A worked example, end to end
Here is the shape of one real build, sanitized, so you can see the principles together.
The system: a real-time intelligence platform. It ingests live data from public market APIs continuously, stores everything in a single SQLite database, computes signals over it, and exposes the results three ways: a web dashboard for humans, a REST API for programs, and an MCP server so other AI agents can use it as a tool.
- Two processes, one writer (Principles 3 and 4): a web server, and one background worker that owns all writes to the database. They are separate build artifacts under a supervisor, and the exact build-both-then-restart command lives in the briefing.

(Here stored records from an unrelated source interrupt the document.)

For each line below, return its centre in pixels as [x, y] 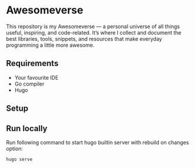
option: [15, 148]
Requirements [32, 64]
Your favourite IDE [36, 77]
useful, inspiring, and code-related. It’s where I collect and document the [94, 32]
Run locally [27, 128]
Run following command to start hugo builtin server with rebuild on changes [97, 142]
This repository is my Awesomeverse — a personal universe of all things [93, 26]
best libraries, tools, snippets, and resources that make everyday [84, 39]
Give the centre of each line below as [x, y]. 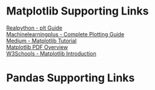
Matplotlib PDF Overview [37, 47]
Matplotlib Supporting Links [77, 11]
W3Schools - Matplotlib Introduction [51, 53]
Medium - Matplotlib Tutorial [42, 40]
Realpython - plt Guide [34, 28]
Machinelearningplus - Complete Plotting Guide [65, 34]
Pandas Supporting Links [71, 78]
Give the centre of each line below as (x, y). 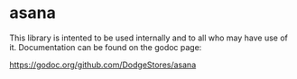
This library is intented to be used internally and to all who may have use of (149, 38)
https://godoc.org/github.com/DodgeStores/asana (103, 65)
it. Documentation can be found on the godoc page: (106, 47)
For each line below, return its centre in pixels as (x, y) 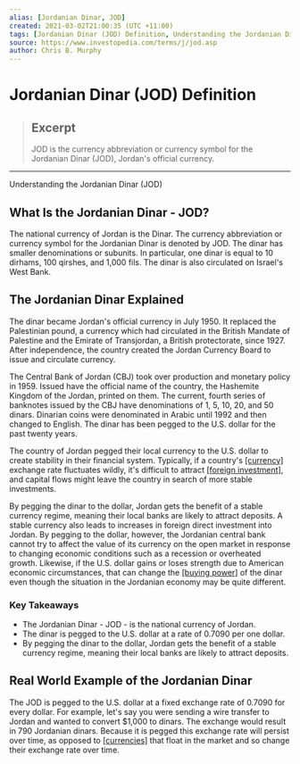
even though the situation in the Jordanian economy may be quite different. (148, 582)
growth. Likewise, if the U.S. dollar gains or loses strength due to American (146, 562)
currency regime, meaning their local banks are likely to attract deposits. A (146, 515)
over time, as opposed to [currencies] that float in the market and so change (150, 740)
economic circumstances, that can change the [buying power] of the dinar (146, 572)
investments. (33, 488)
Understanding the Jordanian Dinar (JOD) (86, 185)
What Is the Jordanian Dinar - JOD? (109, 212)
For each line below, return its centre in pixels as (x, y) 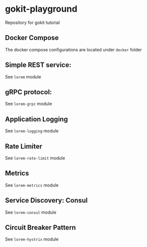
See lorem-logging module (32, 131)
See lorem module (23, 77)
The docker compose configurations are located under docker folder (73, 49)
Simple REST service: (38, 65)
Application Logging (37, 119)
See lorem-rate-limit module (35, 158)
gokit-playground (41, 9)
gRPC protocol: (28, 92)
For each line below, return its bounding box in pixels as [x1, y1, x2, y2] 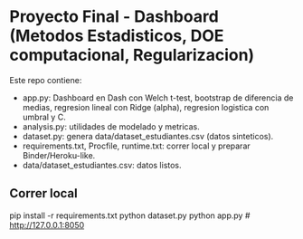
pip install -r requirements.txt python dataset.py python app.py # [9, 210, 251, 221]
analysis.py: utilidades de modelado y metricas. [22, 120, 201, 132]
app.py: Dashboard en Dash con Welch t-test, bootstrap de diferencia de [22, 92, 294, 103]
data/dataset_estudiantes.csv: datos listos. [22, 159, 183, 170]
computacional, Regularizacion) [9, 45, 255, 65]
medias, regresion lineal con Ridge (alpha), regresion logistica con [22, 101, 270, 112]
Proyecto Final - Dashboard [9, 6, 219, 27]
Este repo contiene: [9, 74, 82, 85]
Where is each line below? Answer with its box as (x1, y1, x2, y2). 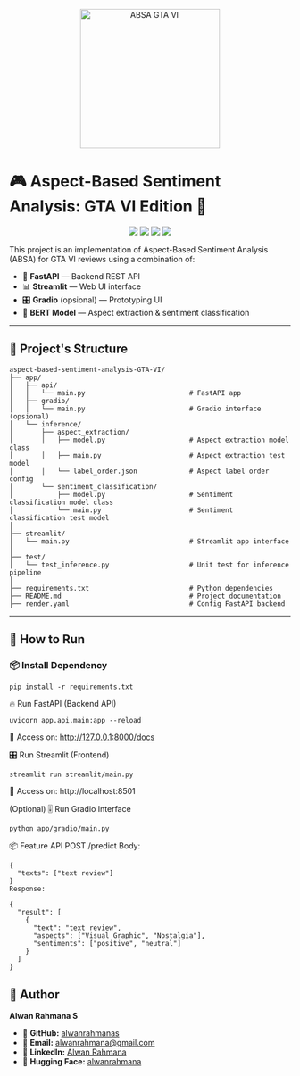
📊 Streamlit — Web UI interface (21, 281, 142, 292)
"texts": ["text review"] (17, 869, 114, 878)
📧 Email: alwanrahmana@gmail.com (21, 1038, 155, 1048)
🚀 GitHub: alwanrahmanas (21, 1028, 120, 1039)
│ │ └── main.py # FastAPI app (9, 388, 242, 397)
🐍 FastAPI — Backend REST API (21, 270, 141, 281)
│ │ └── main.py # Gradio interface (9, 404, 262, 413)
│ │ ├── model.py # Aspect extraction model (9, 435, 290, 444)
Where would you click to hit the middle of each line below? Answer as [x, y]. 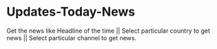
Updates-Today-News [71, 12]
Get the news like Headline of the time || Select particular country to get [108, 31]
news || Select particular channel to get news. [72, 37]
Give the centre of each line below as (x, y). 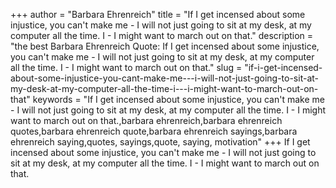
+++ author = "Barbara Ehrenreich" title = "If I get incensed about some (158, 14)
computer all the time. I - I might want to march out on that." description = (162, 35)
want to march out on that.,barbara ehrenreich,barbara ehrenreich (146, 120)
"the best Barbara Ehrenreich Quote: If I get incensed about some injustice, (165, 46)
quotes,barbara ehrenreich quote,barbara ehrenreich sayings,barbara (154, 131)
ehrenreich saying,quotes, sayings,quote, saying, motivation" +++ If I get (160, 142)
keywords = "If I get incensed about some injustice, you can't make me (178, 99)
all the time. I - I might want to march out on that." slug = (126, 67)

- A briefing file (Principle 1) that opens with the build rules, because those are what bite newcomers, then maps the codebase so agents grep instead of reading everything.
- Guardrails (Principle 5): every API route is auth-gated by default with explicit public exceptions, server-to-server calls use an internal token, and outbound integrations have kill-switch flags.
- Fallback posture (Principle 6): its own collected data is the foundation; third-party enrichment is layered on top and the product survives any of it disappearing.
- Watchdogs (Principle 7): worker heartbeat, data-freshness checks, and an off-box alert if any of them go stale, plus a daily off-box backup of the database.
Nothing in that list is exotic. That is the point. The method is mostly the discipline of doing unglamorous things every time: write the briefing, scope the agent, know the build, verify the claim, write down the lesson.
Where to start
Do not start with all eight principles. Start with two:
- Give your current project a one-page briefing file and keep it current.
- Pick the job you delegate most often and write down exactly how it should be done, what the agent may touch, and how you will know it worked.
The rest of the method grows from the habit those two create: treating your AI like staff that deserves a real briefing, real boundaries, and real review.